* [What you will do]: Reproduce the line that holds "2027 NEA/CTA/VTA MONTHLY" together with all the lines after it up to the end of the entries.

* [Source data]:
┄┄┄┄┄┄┄┄┄┄┄┄┄┄┄┄┄┄┄┄
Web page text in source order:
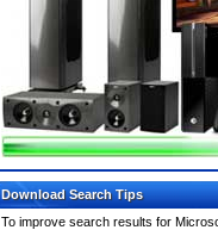
Download Search Tips
To improve search results for
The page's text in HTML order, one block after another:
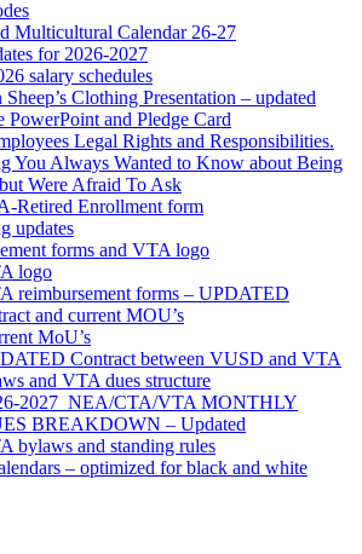
Multicultural Calendar 26-27
for 2026-2027
salary schedules
Clothing Presentation – updated
PowerPoint and Pledge Card
Legal Rights and Responsibilities.
You Always Wanted to Know about Being
Were Afraid To Ask
Retired Enrollment form
updates
forms and VTA logo
logo
reimbursement forms – UPDATED
and current MOU’s
MoU’s
Contract between VUSD and VTA
and VTA dues structure
2027 NEA/CTA/VTA MONTHLY
BREAKDOWN – Updated
bylaws and standing rules
– optimized for black and white
┄┄┄┄┄┄┄┄┄┄┄┄┄┄┄┄┄┄┄┄
* [Solved problem]:
2027 NEA/CTA/VTA MONTHLY
BREAKDOWN – Updated
bylaws and standing rules
– optimized for black and white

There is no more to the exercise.